La révolution numérique s’accompagne d’une révolution de la consommation, celle des usages. Désormais, la propriété matérielle cède le pas à l’usage. Or, les usages deviennent multiformes et hybrides : l’écoute en streaming se conjugue avec la fréquentation des concerts, l’e-commerce est complété par de nouvelles expériences retail, le moi s’exprime dans un pluricommunautarisme des réseaux, la globalisation de notre univers fait écho à l’économie circulaire.

Ce n’est pas en tirant systématiquement les coûts vers le bas que les entreprises rencontreront leur marché et créeront de la valeur durable, mais en favorisant le basculement de la technologie vers l’usage, dans une logique de type click and mortar,

c’est-à-dire l’alliance de l’activité en ligne et du commerce traditionnel. Car dans la compétition mondialisée qui est notre environnement immédiat, l’objectif ne peut pas être seulement de rattraper les concurrents ; il faut également se mettre en condition d’accomplir un saut technologique,pour prendre de l’avance. Faute d’intégrer dans leur stratégie ces indispensables transformations structurelles, les entreprises se priveront d’une source d’activités évidente. Un programme de recherche mené par le MIT et Capgemini Consulting a par exemple montré que les entreprises qui ont su saisir les opportunités de la transformation numérique ont une profitabilité supérieure de 26 % à la moyenne. Le numérique accélère le business, il faut donc s’y mettre ! Mais pour s’y mettre, encore faut-il que les entreprises sachent qu’elles y ont un intérêt, et qu’elles dépassent les idées reçues et les raisonnements simplistes sur le sujet.

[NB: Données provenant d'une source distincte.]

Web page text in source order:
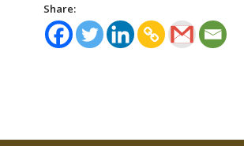
Share:

Ainsi, pour beaucoup d’entreprises, l’irruption du numérique équivaut à l’arrivée des barbares s’attaquant à l’Empire. Or, vis-à-vis des barbares, deux attitudes sont possibles : tenter de les repousser, à coups de réglementation, de désinformation

et de contraintes, ou les intégrer dans son modèle pour en tirer profit. La première solution est rassurante à court terme, mais illusoire à moyen terme car on ne résiste pas impunément à la pression du progrès. C’est la seconde solution qu’ont choisie un nombre croissant de grands groupes français, tels Total, la Société Générale et Orange, Cette intégration « gallo-romaine » de la « barbarie » est le seul moyen de s’épargner le risque d’un déclassement de l’économie française.

Mais la transformation numérique, régulièrement présentée comme un élément crucial de la performance des entreprises, est encore loin de faire l’unanimité, en particulier chez les dirigeants de TPE (très petites entreprises) et de PME, qui

s’y montrent réfractaires. Là encore, les chiffres parlent d’eux-mêmes : 47 % d’entre eux considèrent que la transformation numérique est un simple « phénomène de mode » et deux dirigeants sur trois ne perçoivent pas le caractère stratégique

de ce « phénomène » pour leur entreprise 2.C’est ce qui a conduit en 2015, au lancement de l’Alliance industrie du futur, véritable avant-garde de la révolution numérique. Destinée à développer  et à promouvoir l’offre technologique du futur,

elle a déjà accompagné plus de 4 000 entreprises porteuses de projets innovants.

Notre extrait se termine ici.